(Collected data entries)
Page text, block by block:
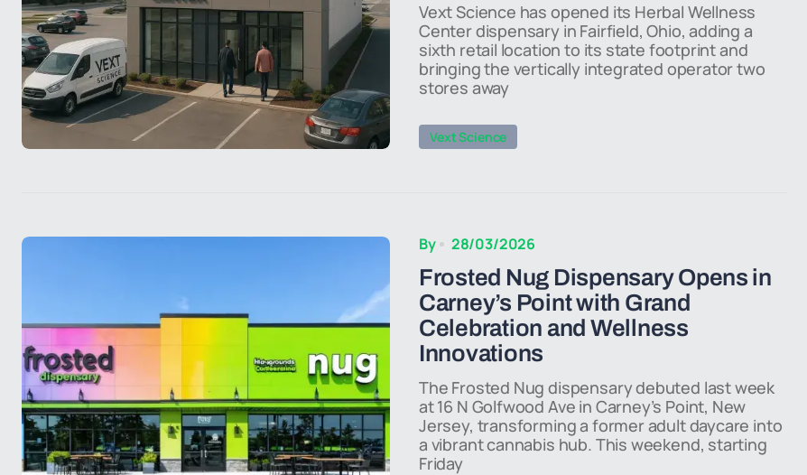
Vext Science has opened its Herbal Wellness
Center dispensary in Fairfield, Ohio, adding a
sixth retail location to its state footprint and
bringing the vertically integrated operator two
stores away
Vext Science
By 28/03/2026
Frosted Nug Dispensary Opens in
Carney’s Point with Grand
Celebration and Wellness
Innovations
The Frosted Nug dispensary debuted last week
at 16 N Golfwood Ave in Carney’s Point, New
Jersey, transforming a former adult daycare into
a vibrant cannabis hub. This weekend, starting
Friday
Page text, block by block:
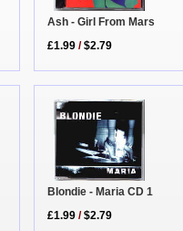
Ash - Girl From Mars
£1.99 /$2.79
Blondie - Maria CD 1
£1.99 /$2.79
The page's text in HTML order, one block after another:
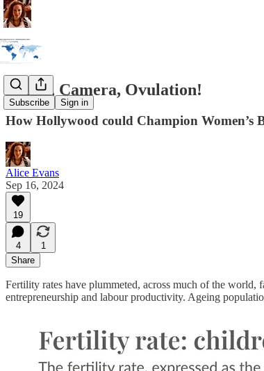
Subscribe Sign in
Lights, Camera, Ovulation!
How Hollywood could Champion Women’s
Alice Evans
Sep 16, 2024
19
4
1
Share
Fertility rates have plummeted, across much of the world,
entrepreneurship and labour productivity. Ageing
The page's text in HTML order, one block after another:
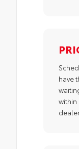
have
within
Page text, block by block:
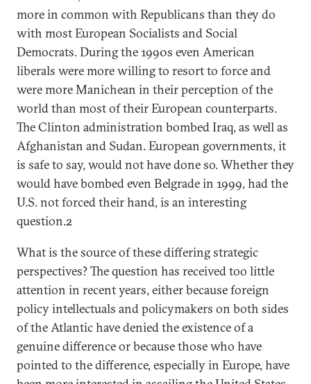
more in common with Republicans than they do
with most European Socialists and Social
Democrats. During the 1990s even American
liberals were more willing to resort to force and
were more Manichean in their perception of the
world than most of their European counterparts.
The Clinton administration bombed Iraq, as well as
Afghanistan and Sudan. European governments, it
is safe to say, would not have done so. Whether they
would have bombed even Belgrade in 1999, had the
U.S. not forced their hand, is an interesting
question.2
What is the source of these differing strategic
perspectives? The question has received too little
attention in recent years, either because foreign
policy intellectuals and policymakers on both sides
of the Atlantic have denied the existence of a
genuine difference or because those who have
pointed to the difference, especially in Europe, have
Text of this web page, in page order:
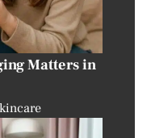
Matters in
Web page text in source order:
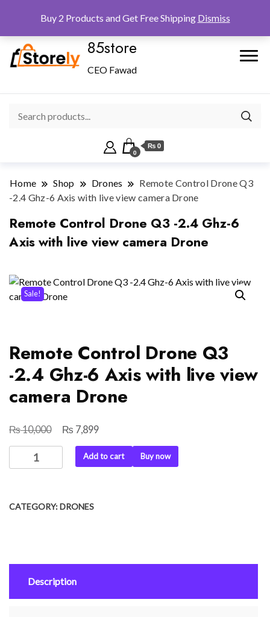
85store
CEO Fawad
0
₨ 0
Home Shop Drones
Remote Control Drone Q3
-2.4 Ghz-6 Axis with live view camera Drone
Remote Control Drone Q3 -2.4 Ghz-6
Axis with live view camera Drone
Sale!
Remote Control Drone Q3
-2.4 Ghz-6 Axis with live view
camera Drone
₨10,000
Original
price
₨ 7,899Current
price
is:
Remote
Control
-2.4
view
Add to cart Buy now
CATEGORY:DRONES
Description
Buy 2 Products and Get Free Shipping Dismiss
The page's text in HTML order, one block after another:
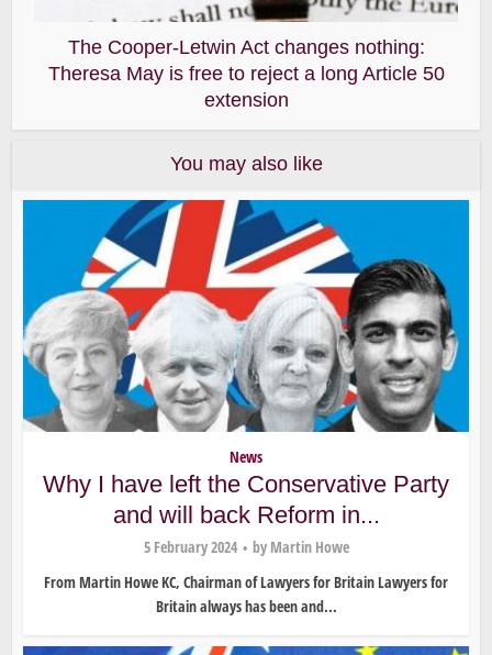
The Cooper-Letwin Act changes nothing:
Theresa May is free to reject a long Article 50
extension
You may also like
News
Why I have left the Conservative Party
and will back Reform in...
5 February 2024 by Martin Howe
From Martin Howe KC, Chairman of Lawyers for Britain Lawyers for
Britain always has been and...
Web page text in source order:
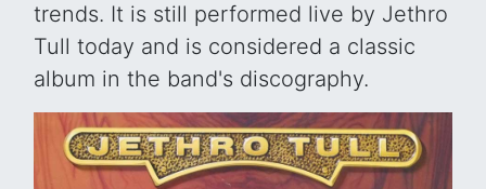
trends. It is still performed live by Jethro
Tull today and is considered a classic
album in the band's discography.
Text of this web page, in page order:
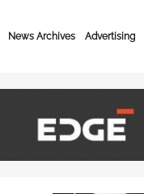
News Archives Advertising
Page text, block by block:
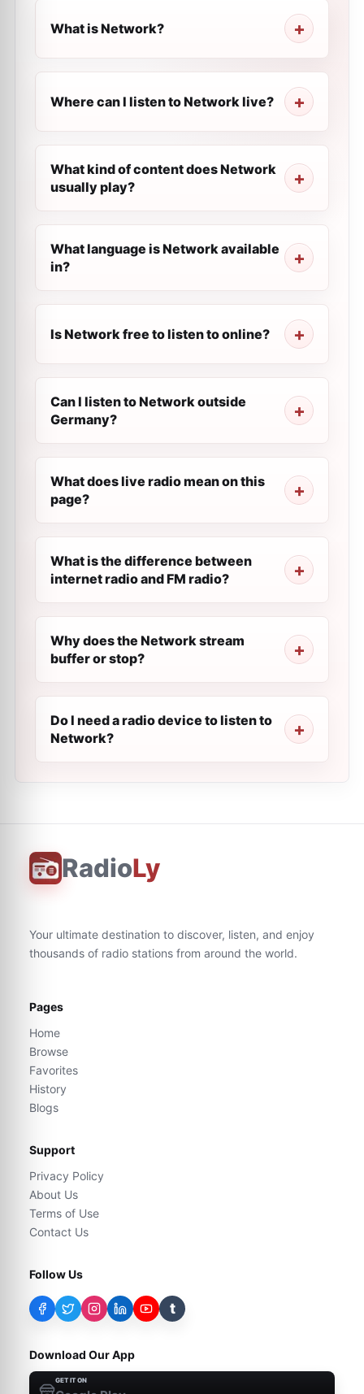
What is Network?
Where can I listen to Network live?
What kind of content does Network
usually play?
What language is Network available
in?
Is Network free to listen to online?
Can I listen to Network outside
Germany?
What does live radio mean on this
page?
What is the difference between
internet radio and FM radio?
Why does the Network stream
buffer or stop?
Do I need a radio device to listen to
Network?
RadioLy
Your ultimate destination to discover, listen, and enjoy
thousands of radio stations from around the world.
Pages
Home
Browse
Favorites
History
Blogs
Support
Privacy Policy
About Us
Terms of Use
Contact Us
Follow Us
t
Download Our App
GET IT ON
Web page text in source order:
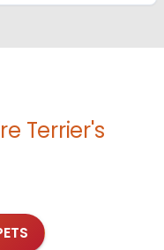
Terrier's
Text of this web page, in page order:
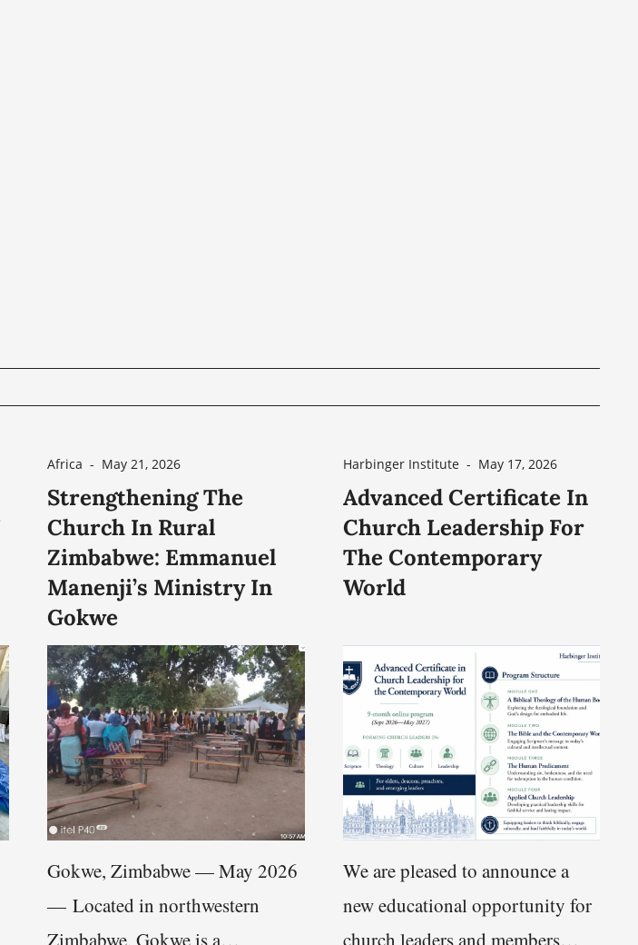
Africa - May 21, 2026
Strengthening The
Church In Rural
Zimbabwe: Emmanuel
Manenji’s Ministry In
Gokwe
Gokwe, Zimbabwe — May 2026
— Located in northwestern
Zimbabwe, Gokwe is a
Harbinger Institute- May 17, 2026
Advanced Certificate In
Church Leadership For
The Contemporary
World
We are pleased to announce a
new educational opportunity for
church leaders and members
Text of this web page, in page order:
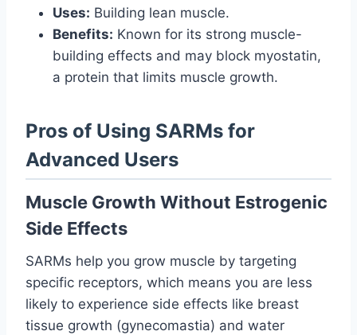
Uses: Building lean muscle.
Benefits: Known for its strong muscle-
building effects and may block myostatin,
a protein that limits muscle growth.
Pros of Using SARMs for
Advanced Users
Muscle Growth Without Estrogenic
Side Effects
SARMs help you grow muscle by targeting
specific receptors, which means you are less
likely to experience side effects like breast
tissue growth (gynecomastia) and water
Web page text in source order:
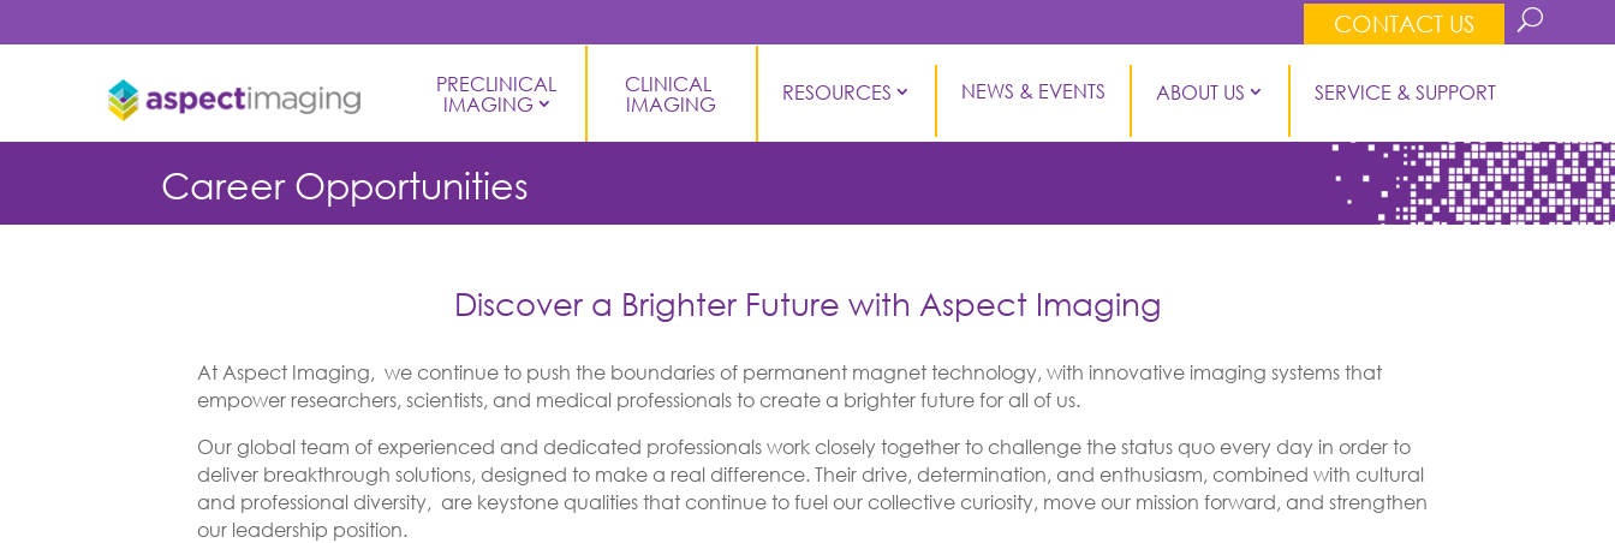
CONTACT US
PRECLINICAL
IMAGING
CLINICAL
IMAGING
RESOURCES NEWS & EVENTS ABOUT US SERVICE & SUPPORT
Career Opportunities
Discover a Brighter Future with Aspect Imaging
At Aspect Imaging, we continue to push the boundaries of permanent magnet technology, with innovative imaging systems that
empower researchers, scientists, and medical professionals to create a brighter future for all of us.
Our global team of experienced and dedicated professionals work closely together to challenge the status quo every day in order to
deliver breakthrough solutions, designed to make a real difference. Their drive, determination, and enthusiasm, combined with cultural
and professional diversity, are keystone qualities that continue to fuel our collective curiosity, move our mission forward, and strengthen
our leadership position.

Action item> Repeat each entry exactly as given; no pictures belong in the copy.

Task solution>
Page text, block by block:
Vext Science has opened its Herbal Wellness
Center dispensary in Fairfield, Ohio, adding a
sixth retail location to its state footprint and
bringing the vertically integrated operator two
stores away
Vext Science
By 28/03/2026
Frosted Nug Dispensary Opens in
Carney’s Point with Grand
Celebration and Wellness
Innovations
The Frosted Nug dispensary debuted last week
at 16 N Golfwood Ave in Carney’s Point, New
Jersey, transforming a former adult daycare into
a vibrant cannabis hub. This weekend, starting
Friday
Page text, block by block:
Ash - Girl From Mars
£1.99 /$2.79
Blondie - Maria CD 1
£1.99 /$2.79
The page's text in HTML order, one block after another:
Subscribe Sign in
Lights, Camera, Ovulation!
How Hollywood could Champion Women’s
Alice Evans
Sep 16, 2024
19
4
1
Share
Fertility rates have plummeted, across much of the world,
entrepreneurship and labour productivity. Ageing
The page's text in HTML order, one block after another:
have
within
Page text, block by block:
more in common with Republicans than they do
with most European Socialists and Social
Democrats. During the 1990s even American
liberals were more willing to resort to force and
were more Manichean in their perception of the
world than most of their European counterparts.
The Clinton administration bombed Iraq, as well as
Afghanistan and Sudan. European governments, it
is safe to say, would not have done so. Whether they
would have bombed even Belgrade in 1999, had the
U.S. not forced their hand, is an interesting
question.2
What is the source of these differing strategic
perspectives? The question has received too little
attention in recent years, either because foreign
policy intellectuals and policymakers on both sides
of the Atlantic have denied the existence of a
genuine difference or because those who have
pointed to the difference, especially in Europe, have
Text of this web page, in page order:
Matters in
Web page text in source order:
85store
CEO Fawad
0
₨ 0
Home Shop Drones
Remote Control Drone Q3
-2.4 Ghz-6 Axis with live view camera Drone
Remote Control Drone Q3 -2.4 Ghz-6
Axis with live view camera Drone
Sale!
Remote Control Drone Q3
-2.4 Ghz-6 Axis with live view
camera Drone
₨10,000
Original
price
₨ 7,899Current
price
is:
Remote
Control
-2.4
view
Add to cart Buy now
CATEGORY:DRONES
Description
Buy 2 Products and Get Free Shipping Dismiss
The page's text in HTML order, one block after another:
The Cooper-Letwin Act changes nothing:
Theresa May is free to reject a long Article 50
extension
You may also like
News
Why I have left the Conservative Party
and will back Reform in...
5 February 2024 by Martin Howe
From Martin Howe KC, Chairman of Lawyers for Britain Lawyers for
Britain always has been and...
Web page text in source order:
trends. It is still performed live by Jethro
Tull today and is considered a classic
album in the band's discography.
Text of this web page, in page order:
News Archives Advertising
Page text, block by block:
What is Network?
Where can I listen to Network live?
What kind of content does Network
usually play?
What language is Network available
in?
Is Network free to listen to online?
Can I listen to Network outside
Germany?
What does live radio mean on this
page?
What is the difference between
internet radio and FM radio?
Why does the Network stream
buffer or stop?
Do I need a radio device to listen to
Network?
RadioLy
Your ultimate destination to discover, listen, and enjoy
thousands of radio stations from around the world.
Pages
Home
Browse
Favorites
History
Blogs
Support
Privacy Policy
About Us
Terms of Use
Contact Us
Follow Us
t
Download Our App
GET IT ON
Web page text in source order:
Terrier's
Text of this web page, in page order:
Africa - May 21, 2026
Strengthening The
Church In Rural
Zimbabwe: Emmanuel
Manenji’s Ministry In
Gokwe
Gokwe, Zimbabwe — May 2026
— Located in northwestern
Zimbabwe, Gokwe is a
Harbinger Institute- May 17, 2026
Advanced Certificate In
Church Leadership For
The Contemporary
World
We are pleased to announce a
new educational opportunity for
church leaders and members
Text of this web page, in page order:
Uses: Building lean muscle.
Benefits: Known for its strong muscle-
building effects and may block myostatin,
a protein that limits muscle growth.
Pros of Using SARMs for
Advanced Users
Muscle Growth Without Estrogenic
Side Effects
SARMs help you grow muscle by targeting
specific receptors, which means you are less
likely to experience side effects like breast
tissue growth (gynecomastia) and water
Web page text in source order:
CONTACT US
PRECLINICAL
IMAGING
CLINICAL
IMAGING
RESOURCES NEWS & EVENTS ABOUT US SERVICE & SUPPORT
Career Opportunities
Discover a Brighter Future with Aspect Imaging
At Aspect Imaging, we continue to push the boundaries of permanent magnet technology, with innovative imaging systems that
empower researchers, scientists, and medical professionals to create a brighter future for all of us.
Our global team of experienced and dedicated professionals work closely together to challenge the status quo every day in order to
deliver breakthrough solutions, designed to make a real difference. Their drive, determination, and enthusiasm, combined with cultural
and professional diversity, are keystone qualities that continue to fuel our collective curiosity, move our mission forward, and strengthen
our leadership position.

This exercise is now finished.